Minimizing Risk – Practical Steps

Supplier Selection & Verification

Rule #1: Never buy anything you can’t realistically return.
Chinese borders are a one-way osmotic membrane – goods flow out easily, almost never come back. Sellers will do anything to avoid returns.

Helped one company once with a multi-thousand-dollar fake return fight. Shipped junk back… and they actually refunded us. Few months later the same box showed up on our doorstep again – seller wrote it off as cheaper than customs hassle. True story.

How to Order Without Shooting Yourself in the Foot

Quantity
Buy a buffer so you have enough for production + a few to destroy / test.

Packaging: always confirm packing method. Some just dump loose parts into bubble envelopes. After 2 weeks transit – pins look like modern art. No feeder handles kilo-bags of bent chips.

LPT: Keep a few verified genuine chips as your golden sample. Your forever reference for visual & dimensional checks.

Incoming Inspection – Visual Check

Grab samples immediately and hit them under stereo microscope. Compare among themselves first, then vs golden sample. Look at:

  • Index marks (dimples / notches) – must be consistent across batch. Sanded fakes have shallow/small mixed with deep/large. Shape & size must match golden / datasheet?

    Samples 1 & 2 close-up

    Counterfeit TC4428ACOA chips (sample 1 & 2): see the index marks

    Samples 1 & 2 close-up

    Counterfeit TC4428ACOA chips (sample 3 & 4): see the index marks

    Samples 5 & 6 close-up

    Counterfeit TC4428ACOA chips (sample 5 & 6): see the index marks

  • Bottom side – many packages have circular mold mark or logo recess. Present & correct?

    Counterfeits from the bottom side

    Countefeits from the bottom side: note inconsistent marking

  • Pin geometry & finish – especially power parts. Look at lead trim & form. Fakes often have sloppy cuts or weird angles – obvious side-by-side.

  • Logo geometry – crooks mangle fonts & proportions. Overlay real logo on screen and compare curves, spacing, thickness.
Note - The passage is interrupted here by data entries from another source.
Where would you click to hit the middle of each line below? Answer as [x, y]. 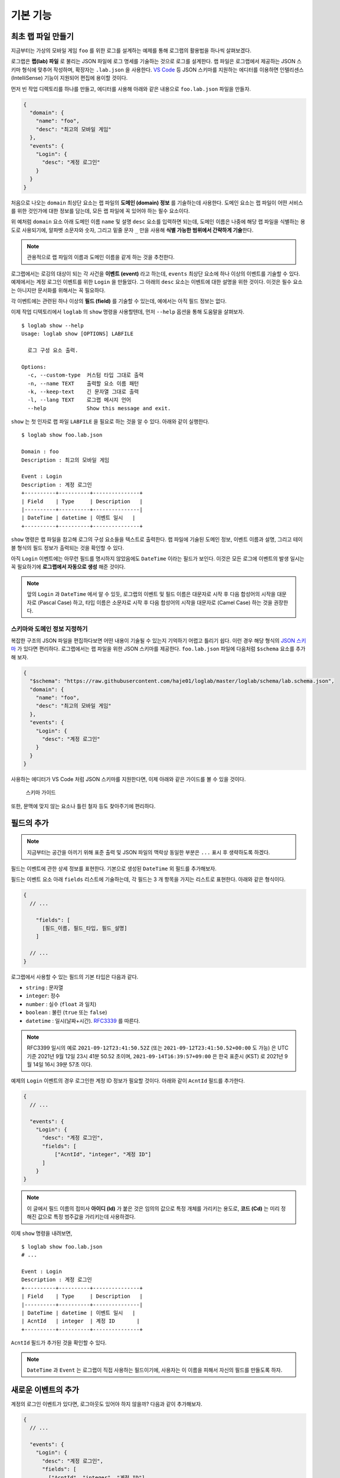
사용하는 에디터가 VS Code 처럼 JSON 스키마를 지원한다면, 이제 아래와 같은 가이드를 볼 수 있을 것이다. [128, 779]
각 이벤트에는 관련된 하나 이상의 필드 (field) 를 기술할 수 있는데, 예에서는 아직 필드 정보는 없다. [119, 301]
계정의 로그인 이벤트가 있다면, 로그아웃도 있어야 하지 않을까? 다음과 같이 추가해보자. [107, 1404]
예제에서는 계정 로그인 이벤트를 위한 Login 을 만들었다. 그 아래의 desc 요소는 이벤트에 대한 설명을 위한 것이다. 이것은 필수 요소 [157, 282]
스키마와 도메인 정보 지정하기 [49, 628]
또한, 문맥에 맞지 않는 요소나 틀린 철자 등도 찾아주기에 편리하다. [83, 806]
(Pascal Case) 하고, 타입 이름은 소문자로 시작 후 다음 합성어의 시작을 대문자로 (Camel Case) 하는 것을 [155, 602]
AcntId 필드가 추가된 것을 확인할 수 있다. [59, 1343]
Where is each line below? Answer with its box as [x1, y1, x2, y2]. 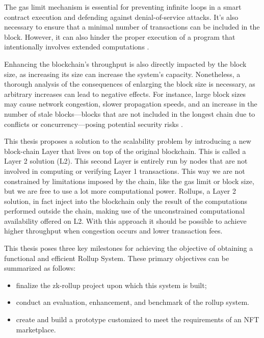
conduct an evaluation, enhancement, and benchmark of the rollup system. [16, 297, 249, 307]
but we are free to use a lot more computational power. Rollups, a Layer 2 [4, 186, 236, 196]
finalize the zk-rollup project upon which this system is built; [16, 279, 207, 290]
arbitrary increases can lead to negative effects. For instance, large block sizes [4, 88, 246, 99]
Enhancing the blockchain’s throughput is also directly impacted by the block [4, 58, 247, 69]
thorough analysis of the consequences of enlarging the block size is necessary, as [4, 79, 255, 89]
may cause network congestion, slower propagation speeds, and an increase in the [4, 98, 257, 109]
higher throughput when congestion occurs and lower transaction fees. [4, 225, 223, 236]
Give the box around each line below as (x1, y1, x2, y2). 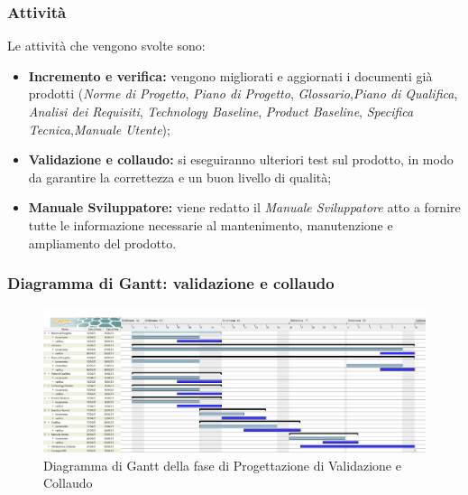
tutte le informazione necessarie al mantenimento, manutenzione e (28, 215, 393, 234)
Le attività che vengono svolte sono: (7, 36, 206, 55)
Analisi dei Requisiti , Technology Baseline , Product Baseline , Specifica (28, 102, 414, 120)
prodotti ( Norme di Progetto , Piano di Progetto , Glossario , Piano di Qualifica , (28, 84, 458, 103)
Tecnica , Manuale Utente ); (28, 119, 170, 138)
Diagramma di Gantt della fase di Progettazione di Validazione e (43, 455, 401, 474)
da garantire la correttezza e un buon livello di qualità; (28, 167, 332, 186)
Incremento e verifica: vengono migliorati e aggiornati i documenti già (28, 66, 433, 85)
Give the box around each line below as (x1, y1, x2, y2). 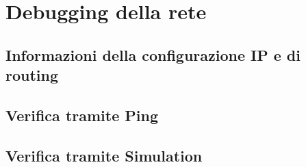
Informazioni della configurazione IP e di (5, 44, 301, 65)
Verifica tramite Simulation (5, 144, 203, 166)
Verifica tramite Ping (5, 104, 158, 125)
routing (5, 64, 59, 86)
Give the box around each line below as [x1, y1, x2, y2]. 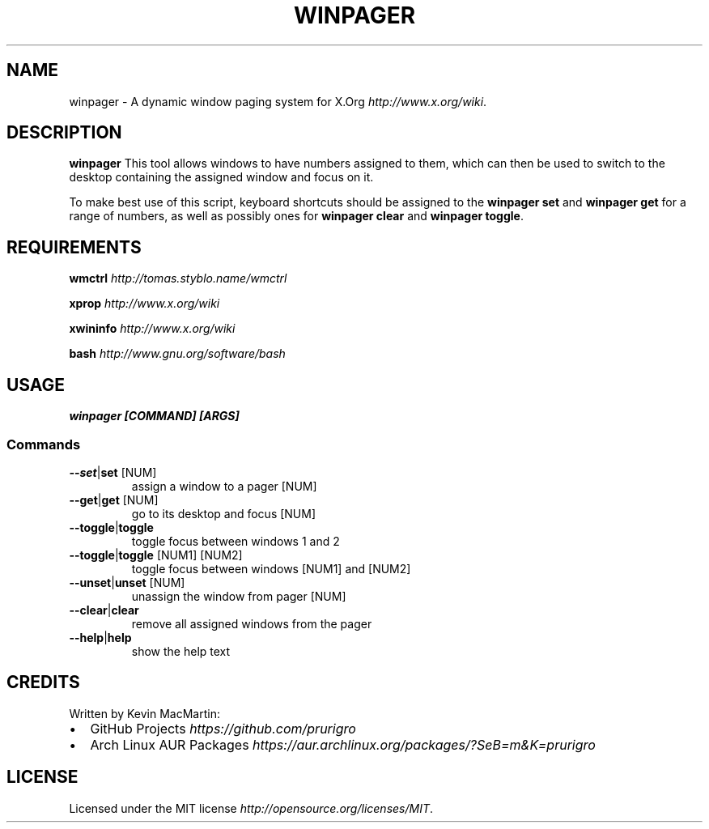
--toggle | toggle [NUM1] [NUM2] [69, 547, 243, 562]
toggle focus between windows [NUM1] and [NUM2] [131, 561, 411, 576]
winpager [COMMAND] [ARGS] [69, 409, 240, 423]
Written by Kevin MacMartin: [69, 706, 220, 721]
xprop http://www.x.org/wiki [69, 296, 220, 311]
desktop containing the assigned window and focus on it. [69, 170, 374, 185]
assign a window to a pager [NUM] [131, 478, 317, 493]
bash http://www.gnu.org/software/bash [69, 346, 286, 361]
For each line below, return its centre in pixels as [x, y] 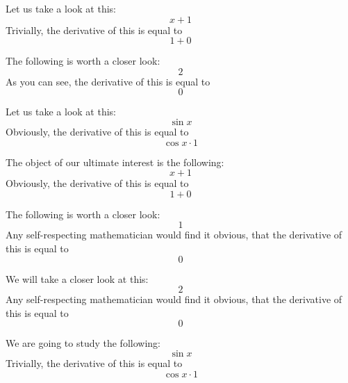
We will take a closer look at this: [77, 278]
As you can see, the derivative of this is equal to [108, 81]
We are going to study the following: [83, 343]
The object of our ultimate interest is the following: [115, 162]
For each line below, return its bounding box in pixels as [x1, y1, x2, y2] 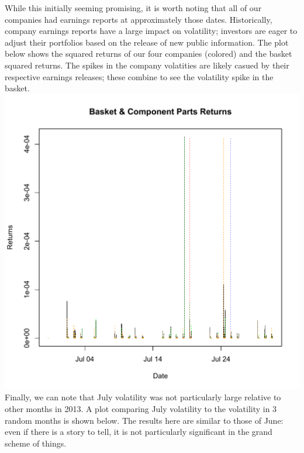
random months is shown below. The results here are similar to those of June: [5, 414, 284, 426]
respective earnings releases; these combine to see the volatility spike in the [5, 70, 274, 83]
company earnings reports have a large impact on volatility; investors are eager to [5, 25, 298, 37]
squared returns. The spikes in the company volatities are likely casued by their [5, 59, 289, 71]
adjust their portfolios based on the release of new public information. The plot [5, 36, 289, 48]
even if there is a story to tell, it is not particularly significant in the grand [5, 425, 272, 438]
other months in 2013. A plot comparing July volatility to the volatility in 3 [5, 402, 277, 414]
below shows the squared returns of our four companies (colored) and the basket [5, 47, 292, 60]
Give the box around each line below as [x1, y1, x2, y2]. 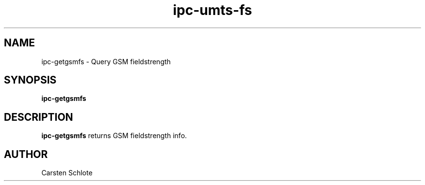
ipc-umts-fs [173, 2, 252, 18]
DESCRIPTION [4, 111, 73, 123]
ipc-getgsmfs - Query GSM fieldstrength [41, 57, 171, 66]
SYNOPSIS [4, 74, 57, 86]
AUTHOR [4, 148, 48, 160]
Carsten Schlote [41, 169, 93, 177]
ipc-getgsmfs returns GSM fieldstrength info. [41, 131, 187, 140]
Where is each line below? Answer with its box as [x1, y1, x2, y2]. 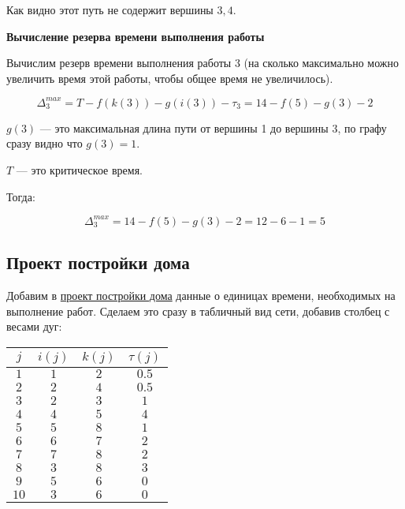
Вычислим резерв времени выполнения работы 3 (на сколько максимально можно [6, 54, 399, 71]
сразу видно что [6, 135, 83, 152]
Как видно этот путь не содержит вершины [6, 2, 214, 17]
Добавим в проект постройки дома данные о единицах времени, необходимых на [6, 286, 396, 303]
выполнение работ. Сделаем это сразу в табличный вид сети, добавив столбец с [6, 302, 390, 319]
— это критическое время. [16, 162, 143, 178]
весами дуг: [6, 318, 62, 335]
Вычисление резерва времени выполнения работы [6, 28, 265, 44]
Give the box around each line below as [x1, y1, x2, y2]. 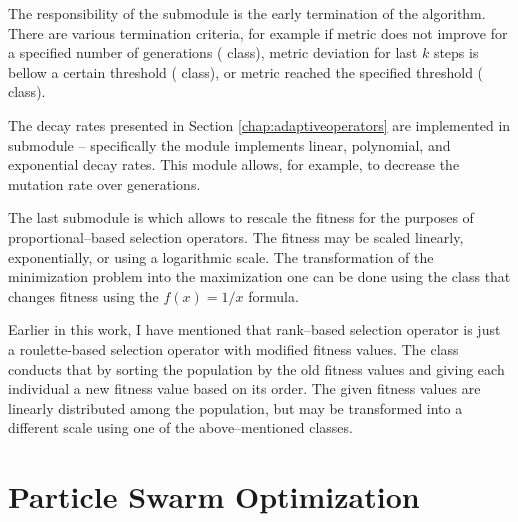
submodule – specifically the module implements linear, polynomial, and [8, 134, 451, 155]
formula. [248, 285, 299, 306]
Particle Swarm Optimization [8, 476, 420, 517]
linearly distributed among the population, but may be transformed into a [8, 397, 463, 418]
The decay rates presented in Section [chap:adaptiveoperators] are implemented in [8, 114, 511, 135]
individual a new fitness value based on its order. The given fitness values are [8, 378, 481, 399]
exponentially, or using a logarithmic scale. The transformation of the [8, 246, 434, 267]
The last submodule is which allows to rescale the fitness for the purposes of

  • Date code – must make sense. Don’t buy “new” 2026 parts with 2018 codes.

  • Molding compound – naked eye or USB cam won’t show it. Stereo scope reveals different color, texture, finish vs genuine. Here’s the photo anyway:

    Poor quality molding

    Quite often molding is poorly made

  • Package dimensions – micrometer on thickness. Sanded = thinner. Also check body width/length – different mold = different dims.

Chip Body Thickness
1 1.40 mm
2 1.57 mm
3 1.46 mm
4 1.48 mm
5 1.35 mm
6 1.41 mm

Blacktopping / Marking Permanency Test (Acetone)

Cheap, fast test that catches most sanded + remarketed fakes. Non-destructive for the tested sample. Costs pennies, can save thousands.
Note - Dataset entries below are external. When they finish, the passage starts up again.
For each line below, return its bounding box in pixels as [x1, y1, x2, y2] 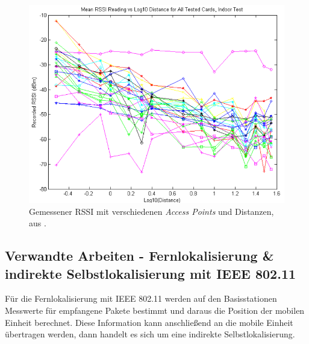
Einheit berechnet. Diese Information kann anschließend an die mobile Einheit [5, 316, 293, 328]
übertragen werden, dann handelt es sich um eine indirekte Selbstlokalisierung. [5, 328, 295, 340]
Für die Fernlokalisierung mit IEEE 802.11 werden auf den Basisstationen [5, 292, 277, 305]
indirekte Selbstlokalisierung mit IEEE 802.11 [5, 264, 296, 282]
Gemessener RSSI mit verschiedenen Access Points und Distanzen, [29, 205, 274, 217]
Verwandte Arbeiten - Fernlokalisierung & [5, 246, 274, 265]
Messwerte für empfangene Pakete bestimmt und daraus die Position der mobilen [5, 304, 305, 317]
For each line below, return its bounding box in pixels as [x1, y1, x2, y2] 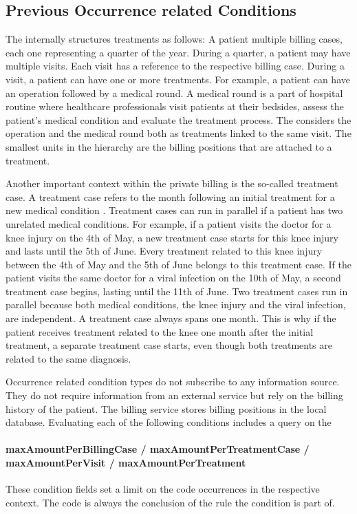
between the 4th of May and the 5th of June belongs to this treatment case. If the [6, 257, 351, 271]
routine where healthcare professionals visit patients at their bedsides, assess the [6, 99, 344, 114]
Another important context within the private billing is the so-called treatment [6, 176, 338, 191]
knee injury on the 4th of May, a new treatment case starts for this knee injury [6, 230, 338, 244]
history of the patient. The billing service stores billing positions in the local [6, 401, 327, 416]
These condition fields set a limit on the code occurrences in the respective [6, 482, 320, 496]
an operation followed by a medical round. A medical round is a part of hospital [6, 85, 343, 100]
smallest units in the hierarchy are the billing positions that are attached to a [6, 139, 332, 153]
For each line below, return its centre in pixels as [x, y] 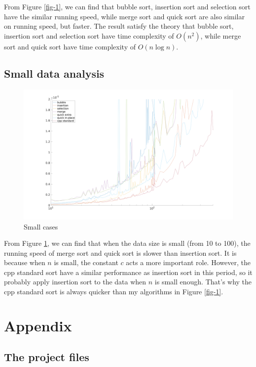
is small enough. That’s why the [203, 282]
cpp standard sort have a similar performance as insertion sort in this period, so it [128, 272]
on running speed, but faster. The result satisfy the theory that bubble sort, [119, 26]
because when [25, 262]
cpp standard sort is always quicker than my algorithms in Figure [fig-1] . [114, 292]
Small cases [41, 226]
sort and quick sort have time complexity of [70, 46]
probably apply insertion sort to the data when [75, 282]
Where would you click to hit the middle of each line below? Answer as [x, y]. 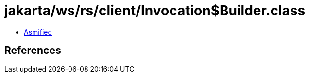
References [33, 51]
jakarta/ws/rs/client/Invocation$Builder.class [155, 11]
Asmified [38, 32]
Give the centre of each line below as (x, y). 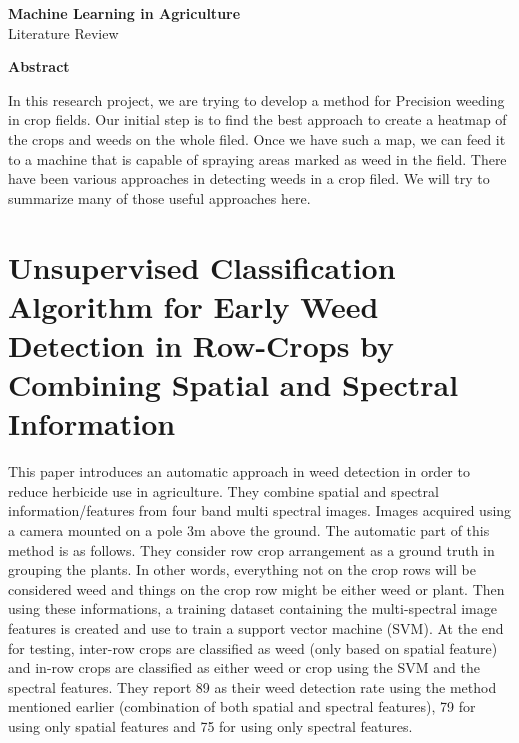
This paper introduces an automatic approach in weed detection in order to (239, 471)
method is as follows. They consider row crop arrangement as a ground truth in (251, 549)
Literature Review (63, 32)
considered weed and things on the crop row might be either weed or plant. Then (256, 588)
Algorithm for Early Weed (193, 305)
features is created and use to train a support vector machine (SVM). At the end (256, 627)
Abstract (39, 66)
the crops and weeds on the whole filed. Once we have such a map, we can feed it (257, 138)

Put a drop of acetone on small area (side or corner), rub gently with cosmetic stick 10–20 seconds. Check if:

  • markings smear or change color
  • stick picks up dark/black residue
  • surface turns matte or texture changes
  • worst case – old original marking appears underneath

For tougher coatings: warm acetone bath (~50 °C) in beaker with magnetic stirrer.

Passing the test does NOT mean 100% genuine.
It’s just one filter – but a very good one.

Price is no protection

Think paying “market price” guarantees real parts? Wrong.

Another real case: company buyers scored a hard-to-get chip at catalog price. Showed me one piece – spotted fake with naked eye. Someone dumped counterfeits on the market at original price. Their supplier probably got burned too and accepted return… I wonder where those chips ended up? Probably in production at places with zero incoming inspection.

Aftermath

Always buy from trusted, authorized distributors.
Lead times suck, prices hurt – negotiate volume deals, be patient. At least you sleep at night.

Buying from unverified sources is playing Russian roulette. Don’t do it unless you have no choice – and if you must, NEVER leave it to purchasing alone. Buyers are salespeople, not engineers. Get an expert consultation to vet suspicious sources.

Build on bad components → ship bad products → destroy your reputation

I shared a few real stories and the simplest checks that actually work in a small lab. Do you already run similar routines? How effective are they in practice? Or is this whole counterfeit nightmare still new to you – and now you realize how critical it really is?